4. The data processing method according to claim 1, wherein the first instance group is a set of instances having feature vectors included in a region within a predetermined range centered on the class centroid coordinates.

5. The data processing method according to claim 1, further includes solving, by the data processing system, the first instance using the calculated values for the plurality of parameters.

6. The data processing method according to claim 1, wherein the plurality of instances are classified into the same class based on similarity among the plurality of feature vectors.

7. A data processing apparatus comprising:

a memory configured to store a plurality of instances classified into a same class, a plurality of feature vectors corresponding to the plurality of instances, class centroid coordinates corresponding to the class, and a set of first generic values for a plurality of parameters, each of the instances being information indicating a problem to be solved, the class centroid coordinates being calculated from the plurality of feature vectors, the first generic values being obtained through a parameter search using a first instance group among the plurality of instances; and

a processor coupled to the memory and the processor configured to:

determine a plurality of axial directions defining a class coordinate system having an origin corresponding to the class centroid coordinates, based on the plurality of feature vectors, extract a plurality of second instance groups corresponding to the plurality of axial directions from the plurality of instances, based on the plurality of feature vectors and the plurality of axial directions, and obtain, for each second instance group of the plurality of second instance groups, a set of second generic values for the plurality of parameters through the parameter search using said each second instance group;

generate, for said each second instance group, a unit vector representing a correction direction with respect to the set of the first generic values, based on a first feature vector corresponding to said each second instance group, the class centroid coordinates, the set of the first generic values, and the set of the second generic values;

create a trained model using the plurality of instances and a plurality of coordinates corresponding to the plurality of feature vectors in the class coordinate system, the trained model being configured to receive an input of an instance belonging to the class and output coordinates corresponding to the instance in the class coordinate system;

obtain, upon receiving an input of a first instance classified into the class, first coordinates corresponding to the first instance in the class coordinate system using the first instance and the trained model; and

calculate values for the plurality of parameters used for solving the first instance, based on the set of first generic values, unit vectors generated for the plurality of second instance groups, and the first coordinates.

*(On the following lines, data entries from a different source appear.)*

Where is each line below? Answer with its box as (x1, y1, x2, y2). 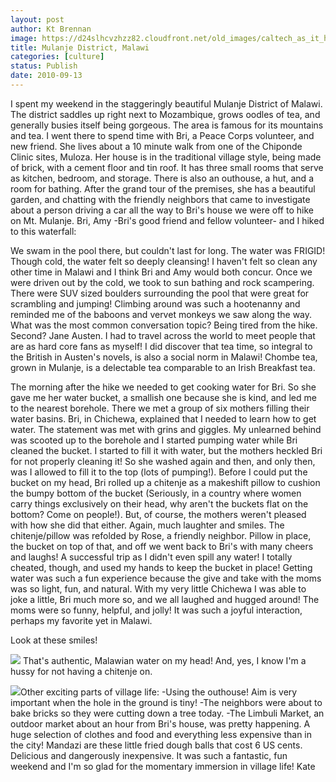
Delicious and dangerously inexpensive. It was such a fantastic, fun (10, 749, 288, 761)
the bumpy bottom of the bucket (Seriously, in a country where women (10, 487, 302, 499)
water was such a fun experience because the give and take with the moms (10, 572, 322, 584)
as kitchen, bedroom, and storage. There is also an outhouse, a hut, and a (10, 172, 314, 184)
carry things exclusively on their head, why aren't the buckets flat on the (10, 497, 309, 510)
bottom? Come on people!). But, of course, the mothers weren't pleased (10, 508, 307, 520)
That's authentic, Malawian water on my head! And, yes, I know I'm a (22, 654, 307, 666)
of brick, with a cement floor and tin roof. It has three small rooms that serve (10, 161, 324, 173)

8. A non-transitory computer-readable storage medium storing a computer program that causes a computer to perform a process comprising:

generating, for said each second instance group, a unit vector representing a correction direction with respect to the set of the first generic values, based on a first feature vector corresponding to said each second instance group, the class centroid coordinates, the set of the first generic values, and the set of the second generic values; and

creating a trained model using the plurality of instances and a plurality of coordinates corresponding to the plurality of feature vectors in the class coordinate system, the trained model being configured to receive an input of an instance belonging to the class and output coordinates corresponding to the instance in the class coordinate system.